:: Source material

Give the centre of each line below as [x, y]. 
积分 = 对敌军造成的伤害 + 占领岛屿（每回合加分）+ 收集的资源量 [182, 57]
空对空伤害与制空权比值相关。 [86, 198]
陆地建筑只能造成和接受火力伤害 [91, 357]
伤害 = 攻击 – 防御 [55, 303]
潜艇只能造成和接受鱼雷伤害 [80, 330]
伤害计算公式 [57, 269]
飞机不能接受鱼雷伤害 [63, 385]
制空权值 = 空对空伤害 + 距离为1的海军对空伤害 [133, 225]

::::

◆ **Problem details**
Nothing but the lines from the one that contains "伤害 = 攻击 – 防御 [55, 303]" through the last line of the entries should appear in your reply, each repeated exactly.

◆ **Output**
伤害 = 攻击 – 防御 [55, 303]
潜艇只能造成和接受鱼雷伤害 [80, 330]
伤害计算公式 [57, 269]
飞机不能接受鱼雷伤害 [63, 385]
制空权值 = 空对空伤害 + 距离为1的海军对空伤害 [133, 225]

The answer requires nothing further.